Nov. 20 (Bloomberg) -- Medtronic Inc., the world’s biggest maker of heart-rhythm devices, said second-quarter profit fell 26 percent on legal costs related to a patent dispute.
Net income in the three months ended Oct. 26 decreased to $646 million, or 63 cents a share, from $871 million, or 82 cents, a year earlier, the Minneapolis-based company said in a statement. Profit excluding a $245 million charge for litigation costs and other items was 88 cents a share, matching the average of 23 analyst estimates compiled by Bloomberg.
Revenue increased 1.8 percent to $4.1 billion. The company’s drug-coated Resolute Integrity stent, used to keep open heart arteries, bolstered sales after it was introduced in Japan during August. The recently introduced Restore Sensor helped boost revenue of spinal cord stimulators, said Derrick Sung, an analyst with Sanford C. Bernstein & Co. in New York.
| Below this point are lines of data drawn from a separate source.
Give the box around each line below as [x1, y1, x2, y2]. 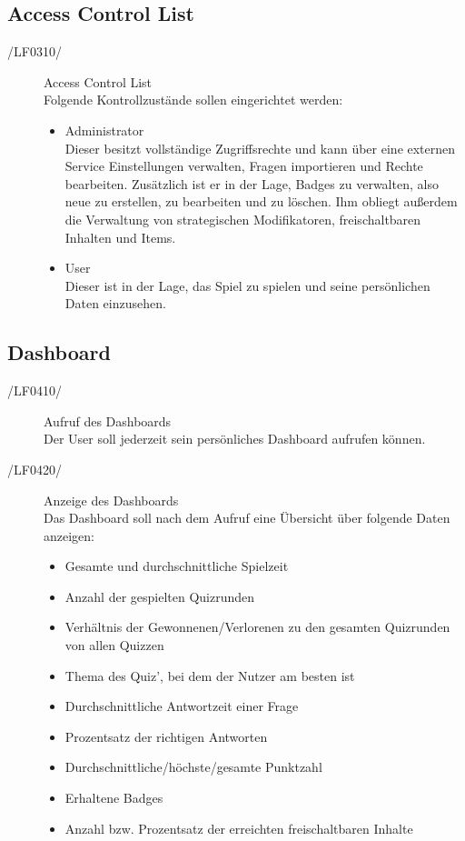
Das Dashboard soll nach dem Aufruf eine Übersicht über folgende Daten [44, 508, 450, 527]
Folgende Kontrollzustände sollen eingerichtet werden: [44, 90, 343, 109]
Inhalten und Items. [64, 227, 176, 246]
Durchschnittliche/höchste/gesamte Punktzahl [64, 757, 322, 776]
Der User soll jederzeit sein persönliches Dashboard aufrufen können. [44, 429, 426, 448]
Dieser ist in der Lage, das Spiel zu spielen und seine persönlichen [64, 275, 430, 295]
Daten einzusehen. [64, 294, 166, 313]
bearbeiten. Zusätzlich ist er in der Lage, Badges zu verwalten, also [64, 174, 439, 193]
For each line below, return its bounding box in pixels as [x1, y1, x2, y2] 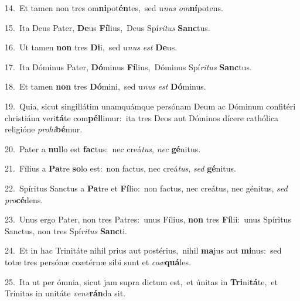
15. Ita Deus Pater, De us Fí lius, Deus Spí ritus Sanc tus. [5, 21, 210, 33]
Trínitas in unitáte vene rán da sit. [5, 287, 126, 299]
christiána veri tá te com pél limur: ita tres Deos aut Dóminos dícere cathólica [5, 111, 279, 124]
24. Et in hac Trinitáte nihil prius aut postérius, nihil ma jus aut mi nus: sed [5, 244, 282, 256]
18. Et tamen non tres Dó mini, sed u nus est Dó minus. [5, 80, 206, 93]
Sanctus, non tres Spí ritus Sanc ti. [5, 224, 127, 237]
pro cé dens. [5, 193, 43, 206]
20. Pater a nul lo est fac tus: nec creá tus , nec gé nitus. [5, 142, 201, 155]
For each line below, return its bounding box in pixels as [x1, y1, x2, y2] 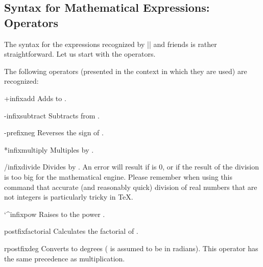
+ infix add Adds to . [4, 92, 66, 103]
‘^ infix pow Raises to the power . [4, 208, 105, 219]
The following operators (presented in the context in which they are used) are [4, 65, 247, 76]
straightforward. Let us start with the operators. [4, 48, 156, 59]
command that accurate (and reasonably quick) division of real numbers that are [4, 181, 257, 192]
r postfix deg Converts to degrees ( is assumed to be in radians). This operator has [4, 242, 258, 253]
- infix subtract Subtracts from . [4, 110, 100, 120]
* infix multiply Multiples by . [4, 144, 94, 155]
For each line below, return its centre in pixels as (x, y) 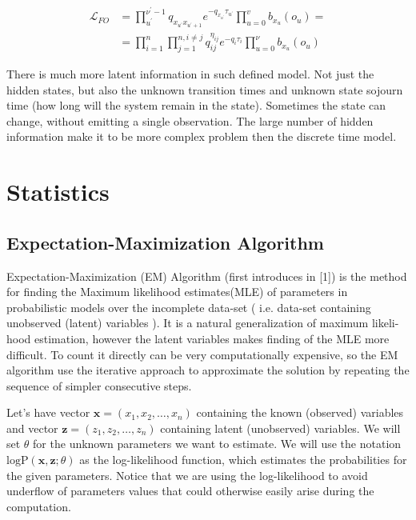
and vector (32, 428)
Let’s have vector (48, 412)
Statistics (58, 192)
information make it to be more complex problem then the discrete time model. (202, 136)
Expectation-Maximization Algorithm (165, 242)
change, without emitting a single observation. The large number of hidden (190, 120)
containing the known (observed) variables (300, 412)
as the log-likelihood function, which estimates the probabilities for (243, 460)
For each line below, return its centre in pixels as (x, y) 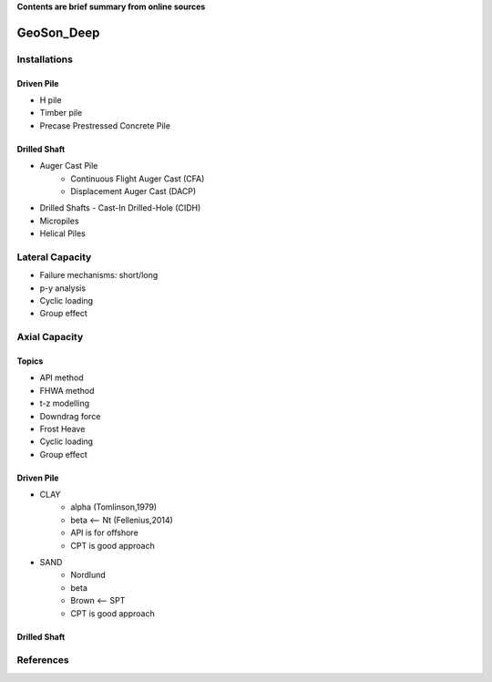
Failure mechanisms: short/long (99, 275)
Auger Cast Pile (69, 166)
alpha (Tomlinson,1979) (114, 507)
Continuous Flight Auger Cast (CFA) (138, 179)
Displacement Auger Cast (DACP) (133, 191)
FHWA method (67, 390)
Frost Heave (62, 429)
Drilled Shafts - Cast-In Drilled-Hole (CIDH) (120, 208)

“We view the quarter as in-line,” Matthew Taylor, an analyst at Barclays Plc in New York, wrote in a note to clients today.
Medtronic rose 2 percent to $42.66 at the close of New York trading. The shares have gained 12 percent this year.
The company reaffirmed its earnings forecast for fiscal 2013 of $3.62 to $3.70 a share.
The market for heart rhythm devices and spinal products that comprise half of Medtronic’s revenues is no longer plummeting, said Chief Executive Officer Omar Ishrak, in a telephone interview. Defibrillator implants rose about 5 percent, a rate that hasn’t been seen in some time, said Chief Financial Officer Gary Ellis. That bodes well for future sales since the revenue follows implants, he said.
“Our performance in these markets has been good,” Ishrak said. “We have taken share in both of these markets.”
Medtronic kept the guidance conservative based on the January 2013 implementation of a tax on the medical device industry and the uncertain renewal of a research and development tax credit, Ellis said.
The device manufacturer anticipates paying as much as $175 million each year to comply with the new tax, Ellis said.
“We have to manage that as a headwind and cost,” Ishrak said. “We can’t invest in other things because we have to pay that tax.”
While the 2.3 percent excise tax was conceived as the industry’s contribution to a health care overhaul that would eventually provide more patients by expanding insurance coverage, the benefit to Medtronic isn’t clear cut, he said. Those getting insurance may not need the company’s products.
From a business management and planning perspective, the company is planning to account for the tax as a cost that isn’t passed along to customers, Ishrak said. In reality, there may be cost-sharing, depending on the product and situation, he said.
“How exactly pricing plays out, we will see,” Ishrak said. “The dynamics are brand new for this market.”
Medtronic expects to return cash flow to investors with dividends and buybacks, Ishrak said on a conference call.
The legal costs were from a patent dispute with Edwards Life Sciences Corp. that centered on Medtronic’s CoreValve System, one of the company’s transcatheter aortic valves. A federal appeals court earlier this month affirmed an April 2010 federal district court ruling in Delaware that Medtronic’s system infringed a single patent held by Edwards, according to statement from Medtronic.